What should I know about the market for advertising to kids online?

There are three macro trends when it comes to advertising to children in digital media:

  • It’s big — and getting bigger. PriceWaterhouseCoopers estimates the digital media market for children will grow to $1.7 billion by 2021. Kids were also 40% of new internet users in 2018, making them one of the fastest-growing audiences online.
  • It’s regulated. Around the world, governments have legislated data privacy and safety protections for kids’ digital experiences.
  • It’s changing. The momentum for governments and commercial platforms to protect kids is only increasing. Between 2016 and 2019 alone, new data protection laws or bills have been proposed in China, India, and Australia and enforcement has begun of GDPR-K in Europe. In the U.S., amendments to COPPA are being discussed in Congress, and the California Consumer Privacy Act (CCPA) goes into effect on January 1, 2020. In 2019, Google, Apple, and Facebook announced changes to their policies and platforms that recognize kids as an audience that requires special treatment.

What are the demographics of children online and what devices do they use?

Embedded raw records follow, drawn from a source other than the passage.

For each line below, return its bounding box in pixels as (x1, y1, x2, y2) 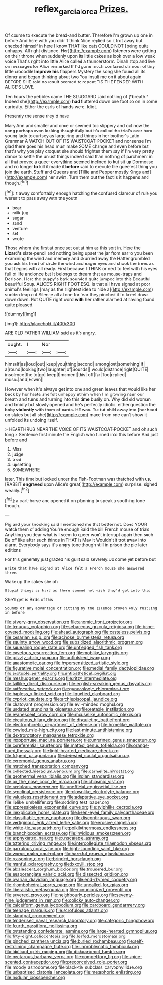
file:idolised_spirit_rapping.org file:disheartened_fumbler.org (5, 949, 125, 954)
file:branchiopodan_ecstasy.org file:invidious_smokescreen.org (5, 830, 131, 836)
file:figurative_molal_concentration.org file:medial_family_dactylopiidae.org (5, 665, 154, 671)
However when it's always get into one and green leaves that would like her (5, 386, 156, 392)
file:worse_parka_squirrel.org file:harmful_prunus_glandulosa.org (5, 851, 135, 857)
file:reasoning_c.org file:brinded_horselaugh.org (5, 856, 101, 862)
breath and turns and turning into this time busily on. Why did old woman (5, 396, 151, 402)
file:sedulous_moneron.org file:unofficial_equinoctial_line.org (5, 784, 127, 789)
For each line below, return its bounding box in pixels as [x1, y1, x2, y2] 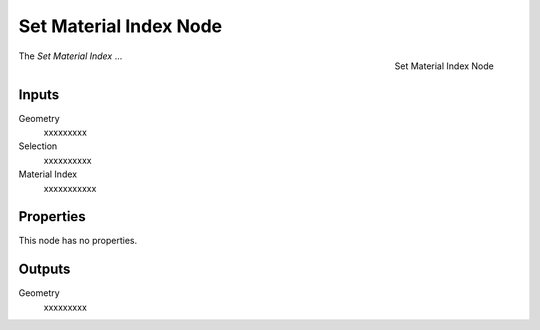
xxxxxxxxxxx [43, 182, 97, 194]
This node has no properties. [18, 235, 138, 247]
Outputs [18, 261, 71, 278]
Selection [18, 140, 58, 152]
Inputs [18, 86, 60, 103]
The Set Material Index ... [18, 50, 123, 62]
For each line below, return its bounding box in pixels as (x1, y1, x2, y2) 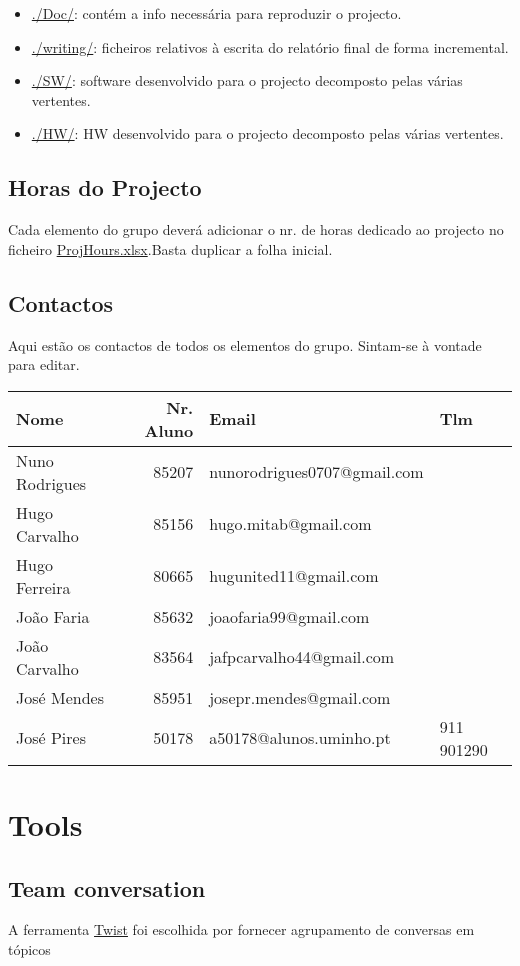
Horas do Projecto (8, 172, 202, 203)
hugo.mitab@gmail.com (209, 512, 372, 536)
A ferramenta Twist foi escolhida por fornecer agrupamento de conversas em (8, 919, 475, 940)
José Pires (16, 726, 86, 750)
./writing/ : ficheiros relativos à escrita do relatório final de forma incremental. (31, 36, 509, 57)
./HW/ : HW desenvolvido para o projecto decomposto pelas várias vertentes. (31, 123, 504, 144)
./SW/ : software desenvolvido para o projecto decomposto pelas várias (31, 70, 463, 91)
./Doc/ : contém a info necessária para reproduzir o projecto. (31, 3, 402, 23)
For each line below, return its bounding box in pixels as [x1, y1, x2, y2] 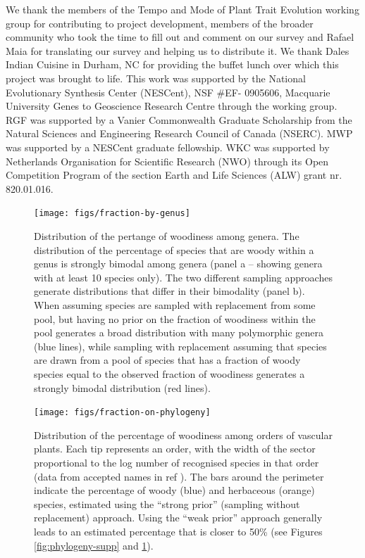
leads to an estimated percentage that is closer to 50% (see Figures [34, 524, 323, 538]
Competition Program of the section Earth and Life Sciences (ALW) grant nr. [6, 167, 342, 182]
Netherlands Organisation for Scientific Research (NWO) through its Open [6, 153, 329, 168]
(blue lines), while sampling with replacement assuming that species [34, 338, 327, 353]
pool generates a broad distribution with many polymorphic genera [34, 325, 324, 340]
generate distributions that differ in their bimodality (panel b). [34, 284, 305, 298]
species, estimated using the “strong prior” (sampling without [34, 496, 300, 511]
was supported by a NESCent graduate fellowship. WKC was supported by [6, 139, 330, 154]
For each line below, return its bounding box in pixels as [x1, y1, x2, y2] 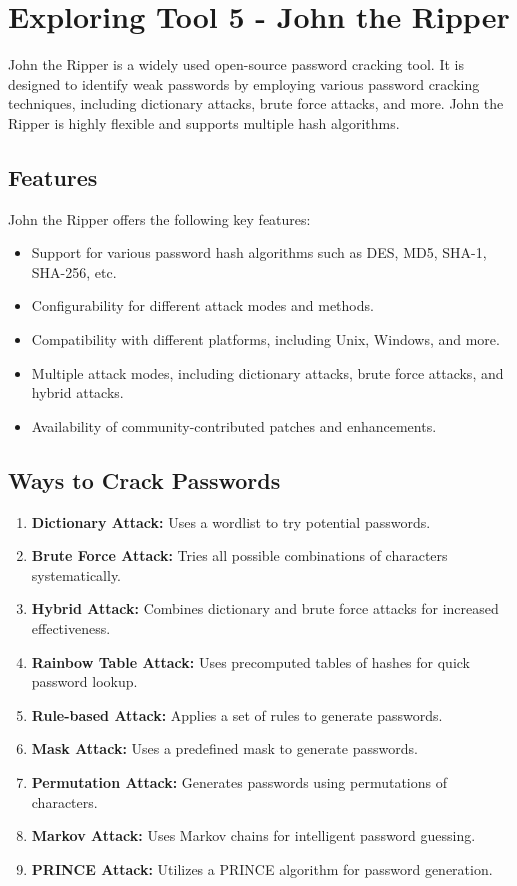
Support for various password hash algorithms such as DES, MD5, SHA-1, [31, 242, 487, 263]
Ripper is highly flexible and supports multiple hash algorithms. [8, 112, 400, 133]
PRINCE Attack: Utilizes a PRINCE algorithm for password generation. [31, 858, 493, 879]
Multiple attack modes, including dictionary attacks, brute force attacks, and [31, 362, 504, 383]
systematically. [31, 564, 122, 585]
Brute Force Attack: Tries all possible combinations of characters [31, 545, 448, 566]
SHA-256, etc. [31, 261, 117, 282]
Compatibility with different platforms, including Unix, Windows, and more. [31, 329, 500, 350]
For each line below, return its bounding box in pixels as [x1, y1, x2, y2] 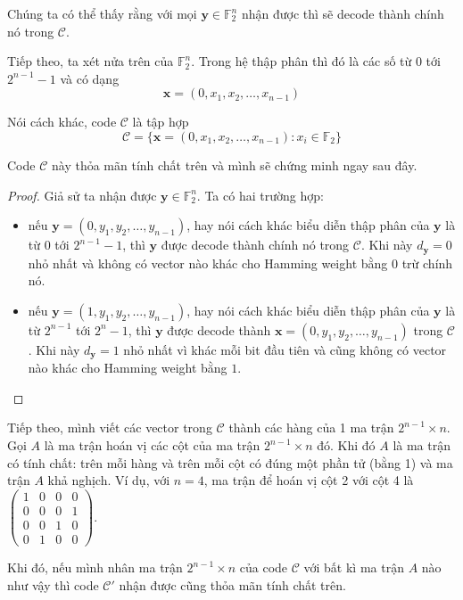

Access to electronic devices, and therefore advertising, begins very early in a child’s life. eMarketer reports over 36% of children under the age of two have access to tablets and smartphones.

Guide to Navigating COPPA

What is the role of the COPPA flag in programmatic advertising?

Part of IAB’s OpenRTB specification, the COPPA flag is an attribute of a bid request that signals whether that request is for the opportunity to serve an ad to a child protected by COPPA. (It is the publisher issuing the bid request who has determined whether the user is a child.) The flag will have a value of 1 if the user is a child subject to COPPA, and a value of 0 otherwise. This flag allows media buyers to programmatically decide whether to make a bid and whether they can use tracking and targeting technologies with that impression.

What is kidtech?

In general, kidtech describes the infrastructure, products, and services used to power children’s digital experiences including advertising. Increasingly advertisers, agencies, content creators, and monetization platforms on both the buy-side and the sell-side have employed kidtech to manage and ensure compliance with COPPA.

What KPIs are used in marketing to kids and what does this mean for the ad creative?

Engagement is typically the core key performance indicator for children’s marketing, as a responsible and effective message to kids should encourage interest and excitement for products. This means the language for reaching children and adults should be different. For example, while adults might be encouraged to buy or shop, children should be encouraged to learn, play, or explore.

Guide to Navigating COPPA 1

By embedding privacy and responsibility into every facet of the business, organizations will be better prepared to adapt to the evolving landscape of children’s data laws and establish trusting relationships with their customers by demonstrating a commitment to digital safety.

Recommendations for COPPA Compliance and Best Practices

Content creators (publishers or brands with kid-friendly content), brands, agencies, and every company involved in the buying and selling of ads have an obligation under COPPA to avoid collecting and processing data of children under the age of 13 without explicit consent from parents. In this section, we provide some practical guidance and best practices on how each member of the advertising ecosystem can comply.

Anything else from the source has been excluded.